Collection entries:
*** Begin section ***

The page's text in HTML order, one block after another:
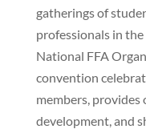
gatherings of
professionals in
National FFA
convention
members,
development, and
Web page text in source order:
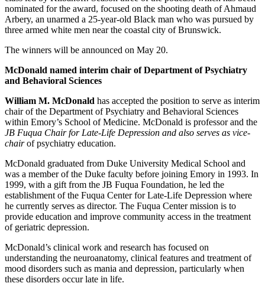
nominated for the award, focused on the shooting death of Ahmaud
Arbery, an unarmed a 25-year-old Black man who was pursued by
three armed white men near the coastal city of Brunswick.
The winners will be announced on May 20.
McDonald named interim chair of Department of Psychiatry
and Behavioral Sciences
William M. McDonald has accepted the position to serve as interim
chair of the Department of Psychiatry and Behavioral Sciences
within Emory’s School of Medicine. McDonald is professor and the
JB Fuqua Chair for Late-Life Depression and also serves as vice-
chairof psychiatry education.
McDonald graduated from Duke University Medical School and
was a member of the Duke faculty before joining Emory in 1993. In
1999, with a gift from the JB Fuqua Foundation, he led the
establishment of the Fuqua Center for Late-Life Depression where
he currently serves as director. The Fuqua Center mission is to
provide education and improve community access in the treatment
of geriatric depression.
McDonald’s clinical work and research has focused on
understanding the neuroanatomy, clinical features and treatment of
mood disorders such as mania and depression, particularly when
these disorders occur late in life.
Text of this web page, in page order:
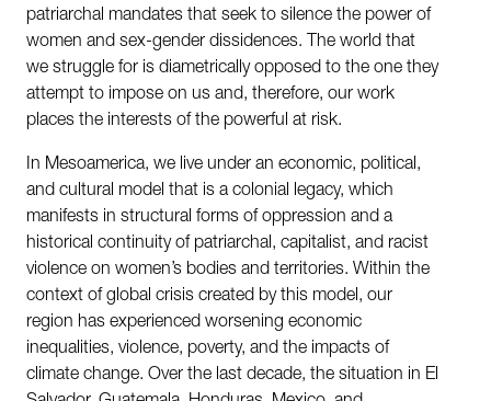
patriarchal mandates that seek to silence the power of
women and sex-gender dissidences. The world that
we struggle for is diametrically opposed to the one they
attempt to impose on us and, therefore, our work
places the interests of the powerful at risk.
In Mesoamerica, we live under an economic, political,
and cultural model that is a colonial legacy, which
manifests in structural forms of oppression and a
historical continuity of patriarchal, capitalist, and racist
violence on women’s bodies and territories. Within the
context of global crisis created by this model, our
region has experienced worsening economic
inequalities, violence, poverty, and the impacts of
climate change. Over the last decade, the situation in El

*** End section ***

WHAT THIS TASK INVOLVES: Pull out the lines above in which the word "patriarchal" appears.

ANSWER FOR THE TASK:
patriarchal mandates that seek to silence the power of
historical continuity of patriarchal, capitalist, and racist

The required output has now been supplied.